To better understand how you can take advantage of the data scraping functionality, let’s create an automation that extracts some specific information from Amazon.
It is recommended to run your web automations on Internet Explorer 11 and above, Mozilla Firefox 50 or above, or the latest version of Google Chrome.
Let’s say you are a sports gear vendor and are interested in finding out the latest prices for volleyball balls on Amazon. You can do the following:
- Open Internet Explorer and navigate to www.amazon.com.
- In the search box type "volleyball ball" and press Enter. Results are displayed in the web page.
- In Studio, on the Design tab, in the Wizards group, click Data Scraping. The Extract Wizard is displayed.

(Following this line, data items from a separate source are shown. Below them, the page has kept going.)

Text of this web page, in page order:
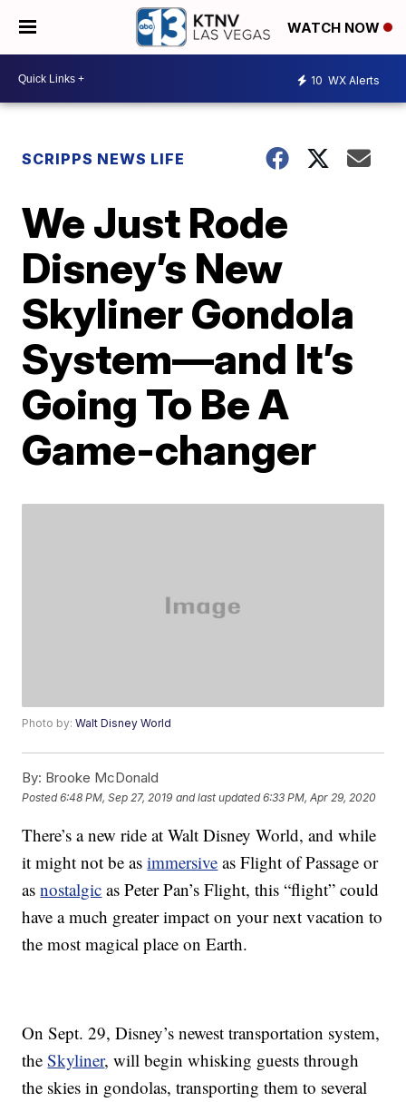
WATCH NOW
10 WX Alerts
SCRIPPS NEWS LIFE
We Just Rode
Disney’s New
Skyliner Gondola
System—and It’s
Going To Be A
Game-changer
Photo by:Walt Disney World
By: Brooke McDonald
Posted6:48 PM, Sep 27, 2019 and last updated 6:33 PM, Apr 29, 2020
There’s a new ride at Walt Disney World, and while
it might not be asimmersive as Flight of Passage or
asnostalgic as Peter Pan’s Flight, this “flight” could
have a much greater impact on your next vacation to
the most magical place on Earth.
On Sept. 29, Disney’s newest transportation system,
theSkyliner, will begin whisking guests through
the skies in gondolas, transporting them to several
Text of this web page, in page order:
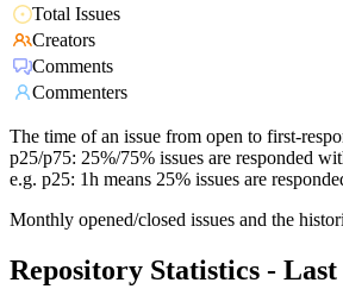
Total Issues
Creators
Comments
Commenters
The time of an issue from open to first-
p25/p75: 25%/75% issues are responded
e.g. p25: 1h means 25% issues are
Monthly opened/closed issues and the
Repository Statistics - Last
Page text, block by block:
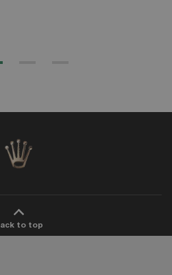
to top

- Following the wizard, select the first and last items in the web page. The Configure Columns wizard step is displayed.
- Select the Extract URL check box.
- Change the name of the column headers.
- Click Next. A preview of the data is displayed and the fields you selected are highlighted in the web browser.
- Click the Extract Correlated Data button. The Extract Wizard starts again.
- Following the wizard again indicate the prices of the items. You get to the Configure Columns step.
- Change the name of the new column, and click Next. The data preview is displayed.
- (Optionally) Change the order of the columns by dragging them in place.
- Click Finish. The Indicate Next Link window is displayed prompting you to indicate the Next button if the spans more than one page.
- Click Yes and select the Next Page button in Amazon. The project is saved and displayed in the Designer panel. Note that a data table variable, ExtractDataTable, has been automatically generated.
- Drag an Excel Application Scope activity under the Data Scraping container.
Install the Excel activities package using the Manage Packager to have access to these activities.
- In the Properties panel, in the WorkbookPath field, type the file path of an existing Excel file to which you want to write the data.
- In the Variables panel, change the scope of the automatically generated data table variable to Sequence.
- In the Excel Application Scope, drag a Write Range activity.
- In the Properties panel, in the DataTable field, add the ExtractDataTable variable. The final project should look as in the following screenshot.
- Press F5. The automation is executed.
- Open the Excel file you used at step 15. Note that all columns are populated correctly.